# Bought a dress before Christmas



## Dizzydi (Jan 14, 2011)

And it now looks like a sack on me - I'm suprises 5.5 lb would make that much difference in a dress size


----------



## Northerner (Jan 14, 2011)

Wow! Well done Di!


----------



## Fandange (Jan 14, 2011)

Well done, Di! What is your weight loss secret?


----------



## Dizzydi (Jan 14, 2011)

Hi Fandange, I'm on 5 pieces of fruit a day, with weetabix for breakfast, cottage cheese and 3 ryvita for lunch and just a normal balanced evening meal with either Jacket potato, brown / white basmalti rice or Brown pasta.

Lots of walking and hopefully back to cycling couple of times a week. Did first cycle of the yaer last Sunday


----------



## Fandange (Jan 14, 2011)

Ooooh, you are so brave......still too cold for me to get out on my bike! Have been thinking about going for a run, though, now the ice and snow have gone....


----------



## Steff (Jan 14, 2011)

Well done Di you little star x


----------



## Sheilagh1958 (Jan 14, 2011)

Well done Di.
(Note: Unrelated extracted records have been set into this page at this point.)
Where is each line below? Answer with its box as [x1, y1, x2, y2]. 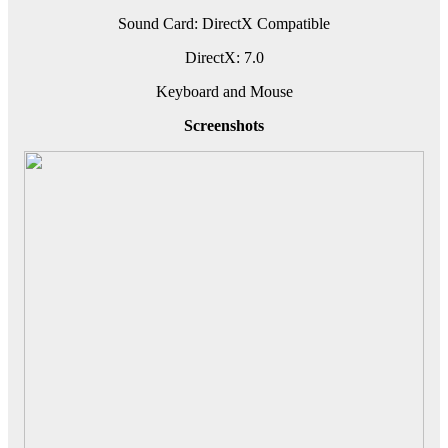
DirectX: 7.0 [184, 49, 264, 67]
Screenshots [184, 117, 264, 135]
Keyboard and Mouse [155, 83, 293, 101]
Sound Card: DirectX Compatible [118, 15, 330, 33]
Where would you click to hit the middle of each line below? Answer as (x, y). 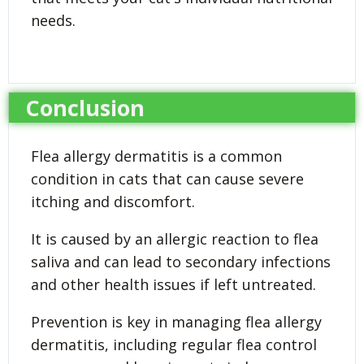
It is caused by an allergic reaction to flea (175, 238)
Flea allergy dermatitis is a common (156, 156)
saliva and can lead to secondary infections (181, 261)
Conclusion (85, 107)
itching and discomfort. (113, 201)
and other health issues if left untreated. (173, 284)
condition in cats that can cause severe (167, 178)
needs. (53, 20)
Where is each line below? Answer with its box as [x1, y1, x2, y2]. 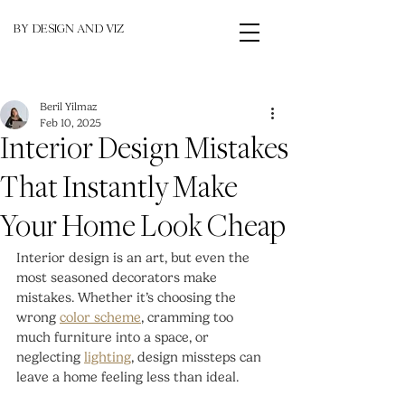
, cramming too [141, 309, 237, 325]
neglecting [16, 349, 84, 365]
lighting [84, 349, 131, 365]
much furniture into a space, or [16, 329, 212, 345]
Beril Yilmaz [40, 100, 97, 113]
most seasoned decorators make [16, 269, 221, 286]
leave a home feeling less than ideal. [16, 369, 239, 385]
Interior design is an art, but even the [16, 250, 253, 266]
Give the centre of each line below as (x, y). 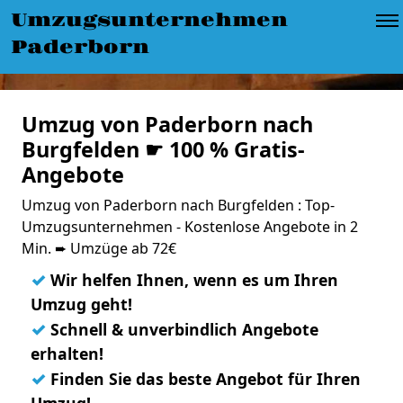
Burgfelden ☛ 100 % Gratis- (163, 149)
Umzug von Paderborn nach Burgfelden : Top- (178, 205)
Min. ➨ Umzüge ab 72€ (99, 248)
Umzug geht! (81, 304)
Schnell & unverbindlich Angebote (182, 329)
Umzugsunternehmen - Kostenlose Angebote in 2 (190, 227)
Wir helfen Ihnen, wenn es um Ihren (192, 280)
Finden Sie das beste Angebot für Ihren (203, 379)
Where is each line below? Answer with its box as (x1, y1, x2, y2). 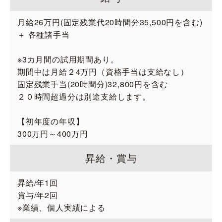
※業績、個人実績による (17, 202, 106, 213)
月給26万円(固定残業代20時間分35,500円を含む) (17, 16, 203, 28)
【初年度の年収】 (17, 115, 84, 127)
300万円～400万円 (17, 128, 88, 139)
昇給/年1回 (17, 177, 58, 188)
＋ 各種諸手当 (17, 29, 70, 40)
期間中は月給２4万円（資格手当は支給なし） (17, 66, 189, 77)
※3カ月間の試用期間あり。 (17, 54, 119, 65)

That willpower is paying off


----------



## macast (Jan 14, 2011)

well done Di.... that is brilliant.  maybe you could get the dress altered too so a win win situation


----------



## MargB (Jan 14, 2011)

Well done Di - I had a similar experience with my gym stuff - just far too big after Christmas.

Feels great, doesn't it???  yay!


----------